Reassessment of analytical sensitivity and specificity demonstrated that the two PCR assays performed at least as well in our laboratory as in the original publications 
. The LOD was comparable between the two assays in our hands, although the initial publications reported that the LOD was lower for rrs
than for lipL32
(5 vs. 20 GE/reaction, respectively). L. interrogans
has two copies of rrs
but a single copy of lipL32
, and this may have been responsible for the very subtle difference in the LOD of the two assays (for the rrs
assay, 5/13 and 7/13 runs were positive for 1 GE/reaction in single and duplicate samples, respectively, compared with 3/13 and 9/13 runs for the lipL
32 assay). An obvious difference between the two assays is that the target for the rrs
assay is ubiquitous among Leptospira
spp. while the lipL32
assay would only be predicted to be positive for the pathogenic group and not the intermediate and non-pathogenic groups. We are currently defining the species of Leptospira
causing disease in Thailand and cannot yet exclude the possibility that culture-negative patients who were positive by rrs
but negative by lipL32
were infected with a species belonging to the intermediate group.
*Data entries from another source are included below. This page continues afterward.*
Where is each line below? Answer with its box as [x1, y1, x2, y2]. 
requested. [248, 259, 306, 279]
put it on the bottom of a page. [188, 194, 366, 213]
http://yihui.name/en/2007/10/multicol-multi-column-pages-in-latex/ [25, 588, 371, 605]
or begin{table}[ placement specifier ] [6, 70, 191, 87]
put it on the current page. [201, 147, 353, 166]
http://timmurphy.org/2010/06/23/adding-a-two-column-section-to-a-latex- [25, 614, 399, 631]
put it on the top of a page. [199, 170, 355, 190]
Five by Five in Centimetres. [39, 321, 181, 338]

Our finding that PCR had a lower diagnostic sensitivity than MAT is consistent with previous reports 
. Plausible explanations include late presentation associated with absence of Leptospira
in blood, and pre-treatment with antimicrobial drugs prior to admission. A wide range of oral antibiotics is available over the counter in Thailand, and self-medication prior to hospital presentation is common.
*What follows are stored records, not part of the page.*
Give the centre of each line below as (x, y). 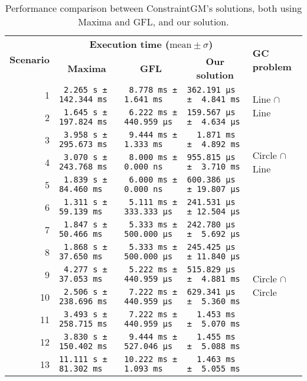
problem (272, 66)
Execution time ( (130, 44)
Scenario (30, 59)
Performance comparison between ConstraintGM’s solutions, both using (153, 8)
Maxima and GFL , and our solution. (153, 22)
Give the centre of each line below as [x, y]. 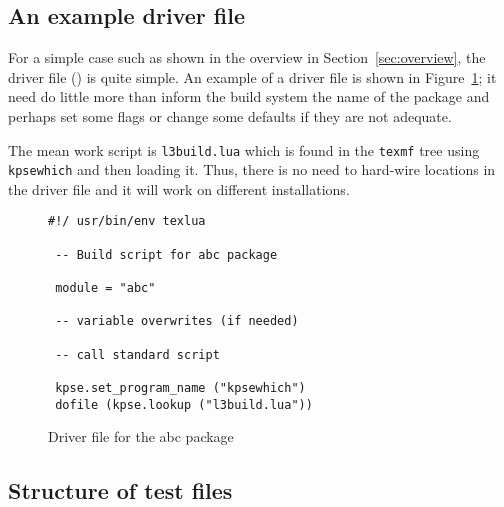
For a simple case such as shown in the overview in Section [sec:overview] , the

The quantification of Leptospira in blood during this study was a useful exercise, since this can provide critical baseline information during the development of point of care antigen detection tests. The finding that the bacterial count was higher in patients who were culture positive compared with those who were culture negative was intuitive.
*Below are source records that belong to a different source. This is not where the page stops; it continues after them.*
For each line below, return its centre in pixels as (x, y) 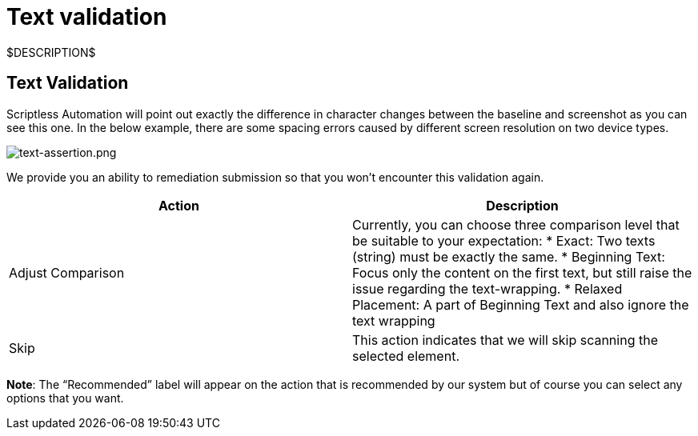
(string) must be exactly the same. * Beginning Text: (509, 256)
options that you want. (65, 398)
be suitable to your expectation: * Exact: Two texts (504, 240)
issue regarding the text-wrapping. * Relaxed (487, 288)
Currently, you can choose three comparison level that (516, 224)
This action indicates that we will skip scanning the (505, 340)
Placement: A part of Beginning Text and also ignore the (521, 304)
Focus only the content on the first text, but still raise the (522, 272)

Our data on the window of PCR or culture positivity after the onset of symptoms suggest that these tests only have clinical utility within the first week of clinical manifestations, as reported previously 
. We observed that the period over which PCR was positive after the start of symptoms was longer than that for culture. A small number of patients were positive by culture but negative by PCR. However, the difficulty and expense of culture combined with the prolonged delay before culture becomes positive means that culture results will not influence individual patient care.
The basis for a negative PCR result but positive culture remains unexplained, but possible explanations include a very low count in the initial sample associated with a stochastic effect in which the organism was present in the aliquot taken for culture but not for PCR. It is also possible that PCR inhibitors were present that interfered with the detection of a very low copy number but did not affect the detection of the positive control DNA (rnaseP
), which would be present in abundance. The basis for positive PCR results in patients who were negative by culture and MAT and who had another diagnosis or unknown diagnosis is also uncertain. One possibility is that some patients had more than one infection and false negative diagnostic tests for leptospirosis. It is quite possible that patients could develop both leptospirosis and scrub typhus in the same timeframe since agricultural workers are often exposed to the pathogens causing both infections. Previous studies have documented patients with serological evidence for concurrent leptospirosis and scrub typhus 
, but the putative situation in which patients have more than one infection but negative diagnostic tests for leptospirosis is speculative and extremely difficult to prove. An alternative explanation is laboratory contamination, although the negative controls remained negative throughout the study and the stage of any contamination event would have to have been at an earlier part of the study pathway (for example, during DNA extraction).
Making an accurate diagnosis of leptospirosis contributes to both the characterization of disease epidemiology and to individual patient care. The diagnosis of leptospirosis across much of Thailand continues to be made on the basis of clinical features because of a lack of inexpensive and easy to use diagnostics tests. MAT is performed by the National Institute for Health, Thailand and is available as a reference test, but is used for a minority of suspected cases overall to underpin epidemiological data and provides a retrospective diagnosis. Leptospira culture is largely a research activity, and has no clinical utility in relation to immediate patient care. The PCR assays evaluated in this study confirmed the diagnosis of leptospirosis in half of definite cases, and further studies are now required to determine whether such information would have altered patient morbidity and mortality, together with the effect of false positive test results. The feasibility of introducing PCR tests, however, rests on affordability; the cost of introducing a test into laboratories that do not currently perform PCR would be high both in terms of equipment and training.
In conclusion, Leptospira detection using PCR could improve the management of patients presenting to hospital within the first few days of the onset of symptoms of leptospirosis, although cost represents a barrier to its implementation in resource-restricted countries. An on-going study is currently evaluating the diagnostic sensitivity and specificity of LAMP (loop-mediated isothermal amplification), a technique that requires minimal equipment and modest training.